** TASK DESCRIPTION **
Lines in the data below that contain the word "population" are to be copied.

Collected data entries
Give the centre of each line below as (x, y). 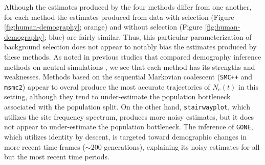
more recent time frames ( (45, 146)
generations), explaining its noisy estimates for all (182, 146)
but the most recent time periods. (57, 157)
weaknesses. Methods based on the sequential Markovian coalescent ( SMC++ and (128, 77)
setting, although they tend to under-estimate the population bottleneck (117, 97)
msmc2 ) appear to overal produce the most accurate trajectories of (107, 86)
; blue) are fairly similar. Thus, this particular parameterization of (148, 36)
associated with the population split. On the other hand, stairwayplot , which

** TASK RESULT **
setting, although they tend to under-estimate the population bottleneck (117, 97)
associated with the population split. On the other hand, stairwayplot , which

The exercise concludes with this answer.